**Action item**
Please repeat exactly the lines below from the line with "दुष्कर्म की घटना" to the line with "GIRLS ALMOST SWEEP [9, 266, 391, 308]", including both, and leave out every picture.

** Excerpted records follows **

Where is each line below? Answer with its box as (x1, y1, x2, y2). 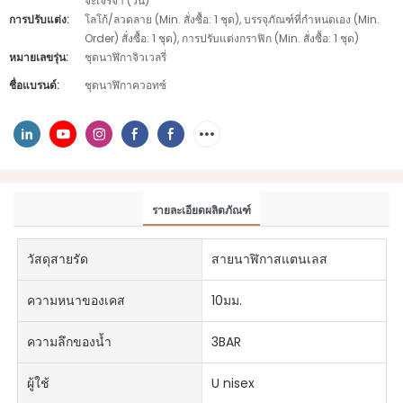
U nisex (210, 374, 255, 393)
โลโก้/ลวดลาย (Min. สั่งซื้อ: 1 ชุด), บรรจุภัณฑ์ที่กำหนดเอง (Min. (85, 12, 380, 27)
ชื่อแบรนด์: (9, 77, 59, 93)
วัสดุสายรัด (27, 250, 89, 269)
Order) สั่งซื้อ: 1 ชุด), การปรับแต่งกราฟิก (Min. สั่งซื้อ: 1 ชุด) (85, 31, 359, 46)
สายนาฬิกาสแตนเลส (210, 250, 327, 269)
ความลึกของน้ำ (27, 333, 112, 352)
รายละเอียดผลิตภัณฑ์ (152, 201, 251, 218)
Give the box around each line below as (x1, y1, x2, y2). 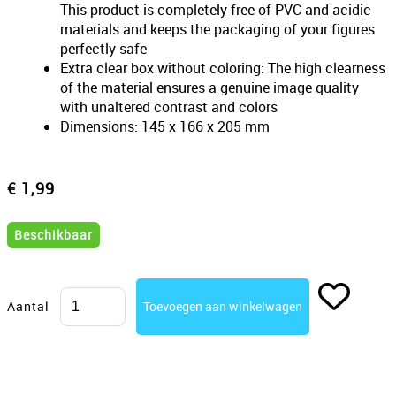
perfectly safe (60, 39, 147, 59)
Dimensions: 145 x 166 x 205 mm (60, 117, 270, 137)
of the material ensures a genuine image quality (60, 78, 359, 98)
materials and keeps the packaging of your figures (60, 19, 375, 40)
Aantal (7, 298, 49, 316)
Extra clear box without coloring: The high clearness (60, 58, 385, 79)
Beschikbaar (14, 226, 93, 244)
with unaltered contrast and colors (60, 97, 278, 118)
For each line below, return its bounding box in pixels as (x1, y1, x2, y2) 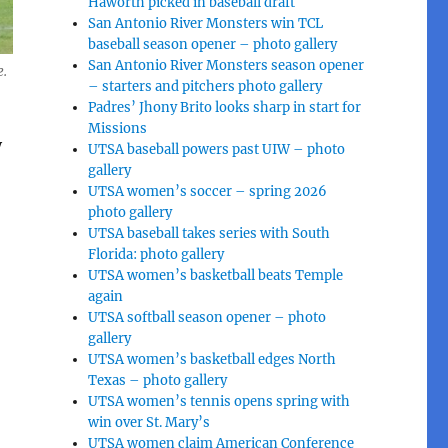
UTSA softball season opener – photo (88, 308, 327, 326)
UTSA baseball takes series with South (88, 224, 331, 242)
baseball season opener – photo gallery (88, 35, 338, 53)
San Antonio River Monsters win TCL (88, 14, 324, 32)
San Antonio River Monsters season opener (88, 56, 365, 74)
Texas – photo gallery (88, 371, 228, 389)
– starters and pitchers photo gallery (88, 77, 323, 95)
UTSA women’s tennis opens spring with (88, 392, 351, 410)
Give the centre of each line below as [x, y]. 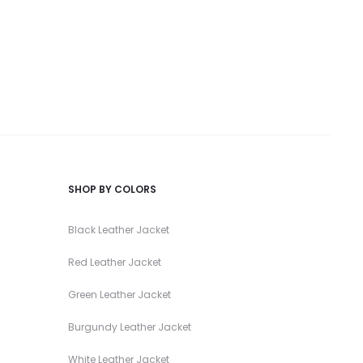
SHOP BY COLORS [112, 189]
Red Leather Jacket [114, 262]
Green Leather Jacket [119, 294]
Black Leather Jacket [118, 229]
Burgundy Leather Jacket [129, 327]
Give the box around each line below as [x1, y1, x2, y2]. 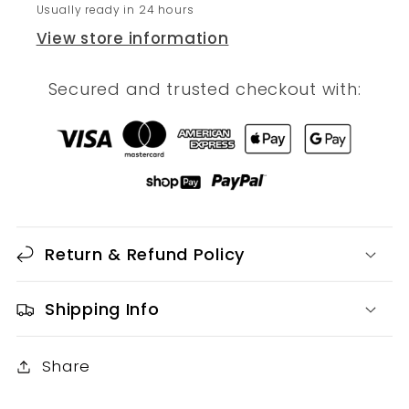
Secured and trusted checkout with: [47, 77, 362, 100]
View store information [36, 27, 229, 50]
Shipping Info [45, 298, 160, 321]
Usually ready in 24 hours [36, 2, 194, 18]
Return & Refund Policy [45, 242, 246, 266]
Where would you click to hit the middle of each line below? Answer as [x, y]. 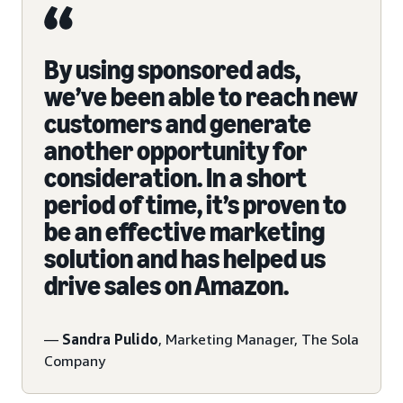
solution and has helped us [185, 259]
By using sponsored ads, [172, 70]
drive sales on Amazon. [166, 286]
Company [75, 360]
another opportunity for [175, 151]
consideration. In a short [175, 178]
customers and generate [178, 124]
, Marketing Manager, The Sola [259, 339]
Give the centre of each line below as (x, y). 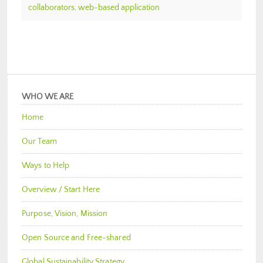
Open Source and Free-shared (76, 237)
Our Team (39, 141)
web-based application (119, 7)
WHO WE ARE (48, 97)
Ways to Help (46, 165)
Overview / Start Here (61, 189)
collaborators (51, 7)
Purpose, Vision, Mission (65, 213)
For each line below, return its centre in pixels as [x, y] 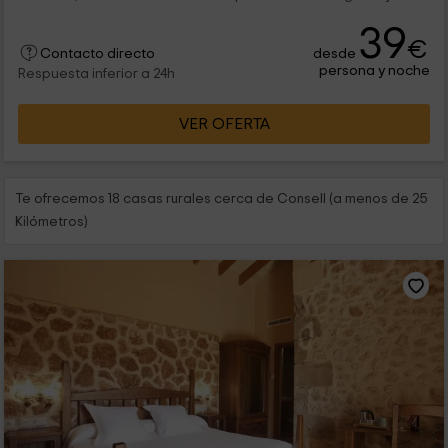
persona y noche [375, 71]
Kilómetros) [51, 222]
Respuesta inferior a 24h [96, 74]
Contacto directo [97, 54]
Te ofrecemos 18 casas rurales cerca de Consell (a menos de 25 [222, 199]
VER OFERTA [224, 124]
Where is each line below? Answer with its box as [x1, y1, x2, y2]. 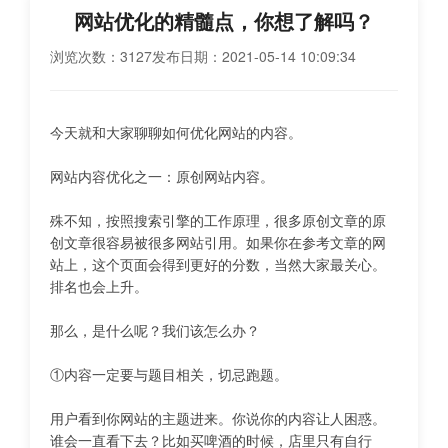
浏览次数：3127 [50, 46, 152, 66]
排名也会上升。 [50, 276, 148, 296]
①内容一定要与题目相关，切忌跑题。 [50, 364, 288, 384]
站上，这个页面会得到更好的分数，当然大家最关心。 [50, 254, 386, 274]
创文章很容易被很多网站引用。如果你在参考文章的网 [50, 232, 386, 252]
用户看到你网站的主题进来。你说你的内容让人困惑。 [50, 408, 386, 428]
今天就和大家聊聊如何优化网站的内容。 [50, 122, 302, 142]
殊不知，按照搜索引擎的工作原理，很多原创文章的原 [50, 210, 386, 230]
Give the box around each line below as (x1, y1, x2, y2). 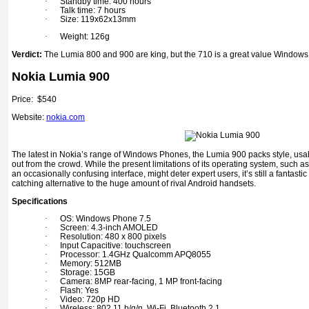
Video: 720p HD (60, 295, 120, 305)
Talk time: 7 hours (60, 6, 126, 16)
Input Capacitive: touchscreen (60, 241, 171, 251)
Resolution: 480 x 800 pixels (60, 232, 166, 242)
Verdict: (12, 50, 42, 60)
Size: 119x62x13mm (60, 14, 136, 25)
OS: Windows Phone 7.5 (60, 214, 151, 224)
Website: (12, 112, 46, 123)
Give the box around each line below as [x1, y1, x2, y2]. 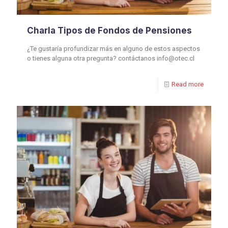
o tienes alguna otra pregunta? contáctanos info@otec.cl [27, 54, 194, 63]
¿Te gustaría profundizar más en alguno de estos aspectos [27, 45, 200, 53]
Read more [172, 80, 204, 89]
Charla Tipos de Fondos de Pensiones [27, 25, 192, 36]
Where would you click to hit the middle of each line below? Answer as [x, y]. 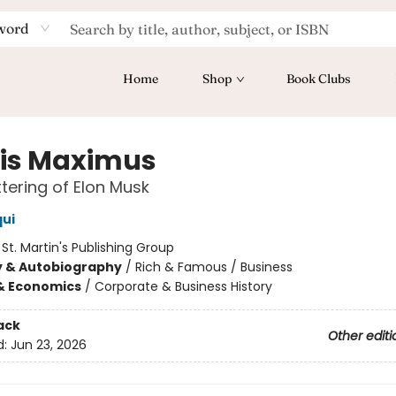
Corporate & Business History [183, 286]
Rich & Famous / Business [213, 267]
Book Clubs [319, 79]
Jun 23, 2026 [48, 345]
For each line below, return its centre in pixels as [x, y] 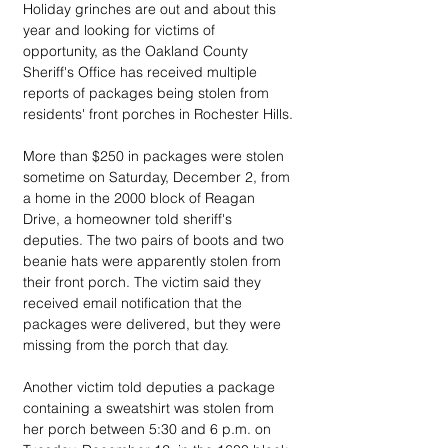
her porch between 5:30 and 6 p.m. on [149, 429]
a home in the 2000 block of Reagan [141, 198]
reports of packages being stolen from [148, 93]
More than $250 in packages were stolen [155, 156]
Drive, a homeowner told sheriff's [129, 219]
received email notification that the [134, 303]
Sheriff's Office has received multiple [142, 72]
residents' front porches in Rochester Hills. [158, 114]
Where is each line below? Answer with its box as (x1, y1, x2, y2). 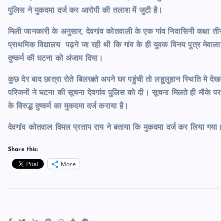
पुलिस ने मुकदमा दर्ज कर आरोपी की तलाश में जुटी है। (8, 7, 163, 15)
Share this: (8, 147, 38, 153)
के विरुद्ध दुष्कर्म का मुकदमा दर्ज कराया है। (8, 103, 129, 111)
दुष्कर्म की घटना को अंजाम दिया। (8, 55, 104, 63)
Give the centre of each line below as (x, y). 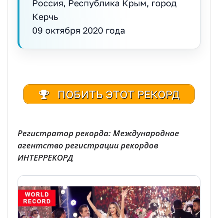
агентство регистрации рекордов (88, 145)
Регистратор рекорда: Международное (98, 133)
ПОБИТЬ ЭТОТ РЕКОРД (117, 94)
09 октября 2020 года (79, 30)
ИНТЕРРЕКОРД (45, 157)
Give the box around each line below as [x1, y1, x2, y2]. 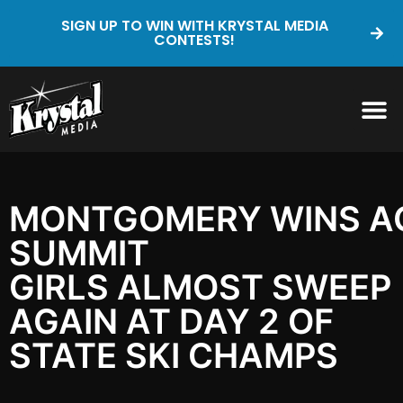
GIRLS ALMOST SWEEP [9, 266, 391, 308]
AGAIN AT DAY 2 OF [9, 300, 334, 342]
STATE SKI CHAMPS [9, 335, 346, 376]
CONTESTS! [154, 30, 235, 50]
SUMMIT [9, 232, 149, 273]
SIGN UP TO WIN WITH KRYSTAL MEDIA [60, 15, 328, 36]
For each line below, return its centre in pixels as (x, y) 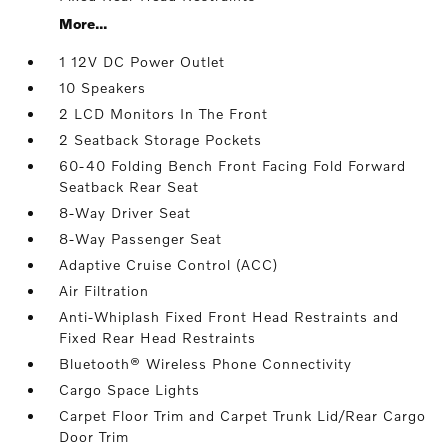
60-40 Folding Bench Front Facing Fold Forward (233, 166)
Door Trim (94, 437)
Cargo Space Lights (130, 390)
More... (83, 24)
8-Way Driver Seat (125, 213)
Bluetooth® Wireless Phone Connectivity (206, 364)
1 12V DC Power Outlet (142, 62)
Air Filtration (104, 291)
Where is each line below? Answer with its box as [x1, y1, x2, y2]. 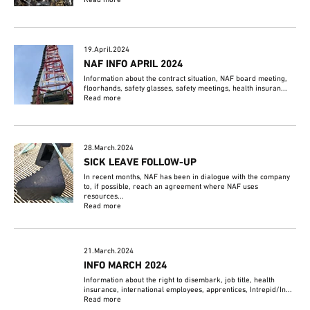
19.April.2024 [84, 45, 130, 55]
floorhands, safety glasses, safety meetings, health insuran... [84, 84, 288, 94]
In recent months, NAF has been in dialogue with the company [84, 172, 291, 183]
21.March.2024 [84, 246, 134, 257]
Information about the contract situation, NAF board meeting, [84, 74, 288, 84]
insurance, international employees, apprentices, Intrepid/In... [84, 285, 293, 295]
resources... [84, 192, 125, 202]
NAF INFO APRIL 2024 [84, 58, 183, 71]
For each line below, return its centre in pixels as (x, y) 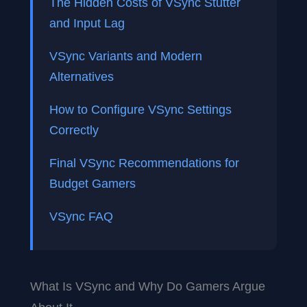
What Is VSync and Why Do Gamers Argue (148, 286)
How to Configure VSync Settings (140, 110)
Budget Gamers (93, 184)
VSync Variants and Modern (126, 56)
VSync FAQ (81, 217)
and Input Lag (87, 23)
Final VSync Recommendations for (144, 163)
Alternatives (82, 77)
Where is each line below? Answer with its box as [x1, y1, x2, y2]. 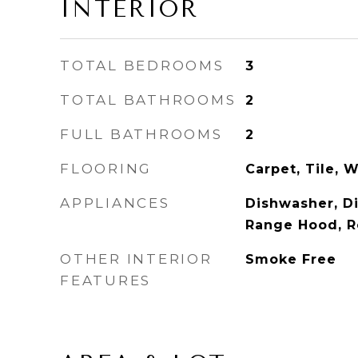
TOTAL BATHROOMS [60, 92, 237, 108]
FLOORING [60, 161, 152, 177]
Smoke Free [245, 252, 336, 267]
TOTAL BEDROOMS [60, 58, 225, 74]
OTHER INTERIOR [60, 251, 213, 267]
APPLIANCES [60, 195, 170, 211]
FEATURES [60, 272, 151, 288]
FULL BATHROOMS [60, 126, 223, 142]
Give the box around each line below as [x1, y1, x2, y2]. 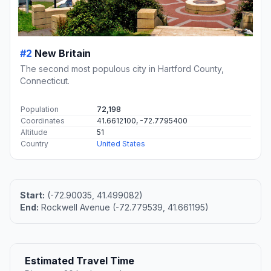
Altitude [21, 128, 48, 137]
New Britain [34, 47, 91, 60]
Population [21, 105, 59, 114]
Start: [20, 190, 45, 201]
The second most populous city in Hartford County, [20, 64, 224, 74]
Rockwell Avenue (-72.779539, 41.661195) [39, 202, 209, 213]
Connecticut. [20, 76, 70, 87]
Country [21, 139, 48, 149]
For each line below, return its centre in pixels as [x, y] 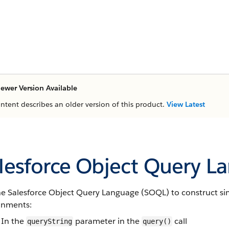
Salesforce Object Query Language [73, 192]
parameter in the [107, 221]
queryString [50, 221]
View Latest [186, 104]
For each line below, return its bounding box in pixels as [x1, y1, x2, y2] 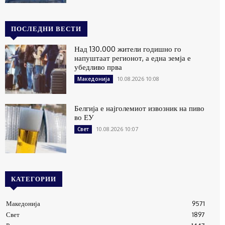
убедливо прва [74, 62, 123, 72]
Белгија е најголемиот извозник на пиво [74, 103, 205, 114]
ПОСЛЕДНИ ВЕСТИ [11, 25, 81, 33]
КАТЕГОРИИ [11, 174, 56, 183]
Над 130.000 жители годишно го [74, 44, 182, 54]
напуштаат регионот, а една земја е [74, 53, 191, 63]
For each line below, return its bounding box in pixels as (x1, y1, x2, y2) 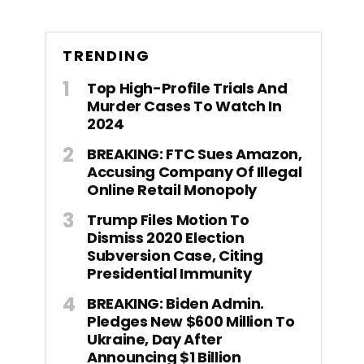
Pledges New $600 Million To (87, 310, 295, 331)
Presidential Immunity (87, 262, 252, 284)
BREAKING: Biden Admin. (87, 292, 265, 314)
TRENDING (63, 45, 150, 66)
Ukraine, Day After (87, 328, 223, 349)
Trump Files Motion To (87, 209, 249, 230)
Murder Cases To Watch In (87, 95, 282, 116)
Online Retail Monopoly (87, 179, 258, 200)
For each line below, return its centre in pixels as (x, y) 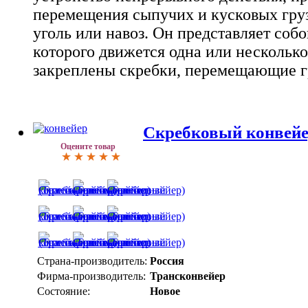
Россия (167, 261)
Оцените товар (88, 146)
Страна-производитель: (92, 261)
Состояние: (64, 291)
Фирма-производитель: (91, 276)
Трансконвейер (188, 276)
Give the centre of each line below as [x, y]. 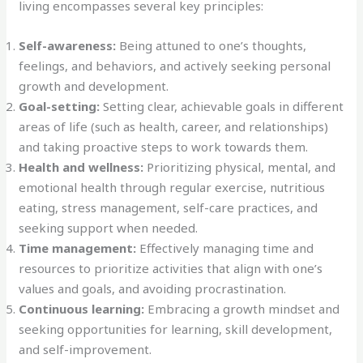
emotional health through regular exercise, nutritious [172, 188]
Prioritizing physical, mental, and [240, 167]
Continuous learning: [82, 309]
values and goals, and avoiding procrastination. [153, 289]
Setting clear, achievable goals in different [222, 107]
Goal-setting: [60, 107]
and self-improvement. [85, 350]
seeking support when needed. [109, 228]
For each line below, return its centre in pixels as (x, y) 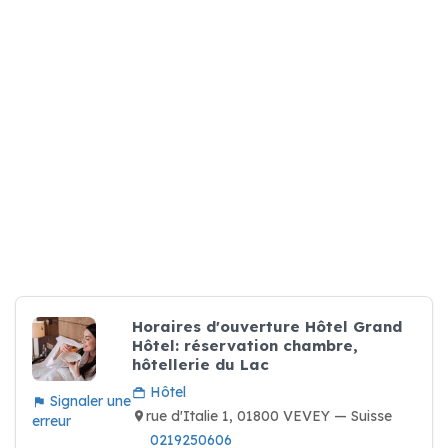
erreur (51, 421)
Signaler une (88, 401)
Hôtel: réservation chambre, (245, 345)
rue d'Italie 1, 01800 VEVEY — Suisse (269, 416)
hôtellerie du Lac (200, 364)
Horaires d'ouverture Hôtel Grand (267, 326)
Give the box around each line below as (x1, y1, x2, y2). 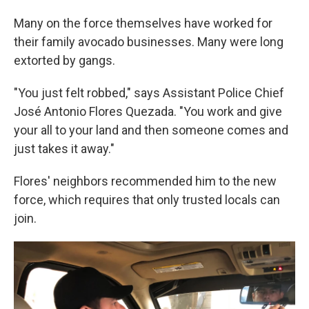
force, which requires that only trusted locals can (14, 192, 280, 207)
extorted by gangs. (14, 53, 115, 68)
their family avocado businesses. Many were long (14, 34, 283, 49)
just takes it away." (14, 141, 114, 156)
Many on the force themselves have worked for (14, 16, 272, 30)
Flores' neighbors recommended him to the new (14, 174, 277, 188)
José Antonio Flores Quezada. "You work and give (14, 104, 282, 119)
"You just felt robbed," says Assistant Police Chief (14, 86, 284, 100)

** End of Excerpted records **

**Exercise response**
दुष्कर्म की घटना को अंजाम दिया। (8, 55, 104, 63)
Give the centre of each line below as (x, y). 
агентство регистрации рекордов (88, 145)
Регистратор рекорда: Международное (98, 133)
ПОБИТЬ ЭТОТ РЕКОРД (117, 94)
09 октября 2020 года (79, 30)
ИНТЕРРЕКОРД (45, 157)
Give the box around each line below as [x1, y1, x2, y2]. 
GIRLS ALMOST SWEEP [9, 266, 391, 308]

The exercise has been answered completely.